At the same time assistance must be increased for the vast numbers of people from minority communities who have fled their homes to seek sanctuary in the Kurdish Region of Northern Iraq and further afield. The UK is one of the largest international donors to the relief effort, working with partners on the ground including the local Catholic Church to provide food, shelter, and medical facilities. Yet there is still a huge shortfall particularly in areas like mental health, with only a handful of qualified psychologists to support the growing number of refugees who suffer debilitating trauma after experiencing unspeakable atrocities.

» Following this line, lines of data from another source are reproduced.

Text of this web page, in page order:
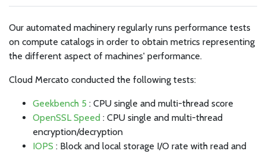
Our automated machinery regularly runs performance tests
on compute catalogs in order to obtain metrics representing
the different aspect of machines' performance.
Cloud Mercato conducted the following tests:
Geekbench 5 : CPU single and multi-thread score
OpenSSL Speed : CPU single and multi-thread
encryption/decryption
IOPS : Block and local storage I/O rate with read and
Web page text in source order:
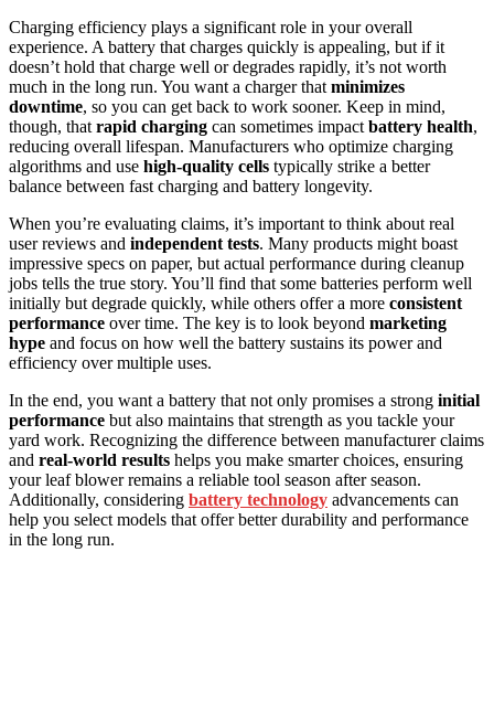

Refugees with disabilities and survivors of sexual violence are faring particularly badly in the camps. Under the Vulnerable Persons Relocation Scheme some are being brought to the UK and receiving support that would not otherwise be available. However at the moment only refugees from Syria are eligible, excluding victims of Daesh who come from Northern Iraq even though our government has explicitly acknowledged that the border no longer exists in reality. Taking the simple step of extending this programme to Iraqis and injecting extra resources into local specialist care would be a significant improvement to the invaluable support that the UK is already providing.

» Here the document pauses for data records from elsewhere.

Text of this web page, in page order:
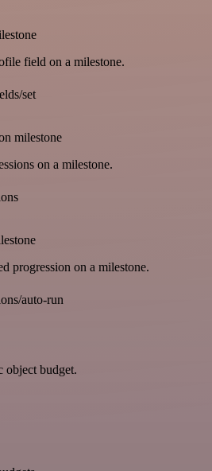
field on a milestone.
set
milestone
on a milestone.
progression on a milestone.
auto-run
object budget.
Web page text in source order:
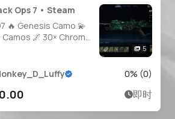
Ops 7 • Steam
🔥 Genesis Camo 💫
🌌 30× Chroma
Camos 🌐 Steam •
• PSN • Xbox
5
0% (0)
即时
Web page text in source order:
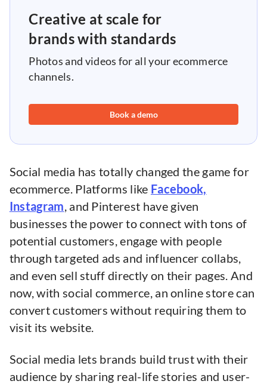
Creative at scale for
brands with standards
Photos and videos for all your ecommerce
channels.
Book a demo
Social media has totally changed the game for
ecommerce. Platforms like Facebook,
Instagram, and Pinterest have given
businesses the power to connect with tons of
potential customers, engage with people
through targeted ads and influencer collabs,
and even sell stuff directly on their pages. And
now, with social commerce, an online store can
convert customers without requiring them to
visit its website.
Social media lets brands build trust with their
audience by sharing real-life stories and user-
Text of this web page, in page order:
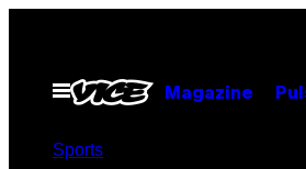
contentOpen
Menu
Magazine
Sports
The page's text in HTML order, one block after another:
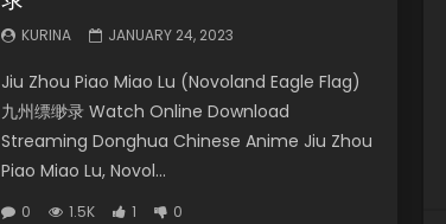
KURINA JANUARY 24, 2023
Jiu Zhou Piao Miao Lu (Novoland Eagle Flag)
九州缥缈录 Watch Online Download
Streaming Donghua Chinese Anime Jiu Zhou
Piao Miao Lu, Novol...
0 1.5K 1 0
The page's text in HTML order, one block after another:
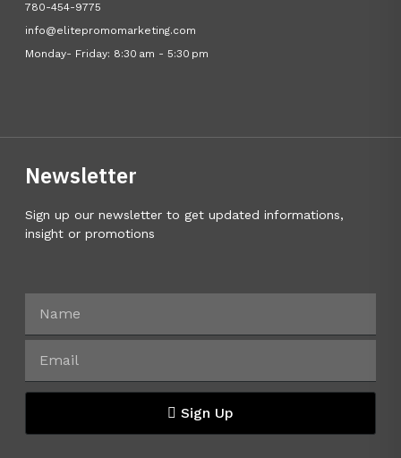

In the longer term a global effort is required to help build a new future in the region for all those communities that have been torn apart by Daesh. As Archbishop Warda of Erbil so poignantly explained “our beloved Christian community has so many reasons to leave Iraq today…we all have a great responsibility to give them reasons to stay.” His Diocese has already opened a new university where hundreds of displaced young people have been able to resume their studies, and projects like this need to be supported if minority communities are to survive.

Formally recognising the horrific extent of Daesh’s crimes is unarguably an important step. Yet whether or not states have acknowledged genocide they cannot neglect their duty to act.
 
By Bishop Declan Lang, Chair of the Catholic Bishops’ Conference Department for International Affairs.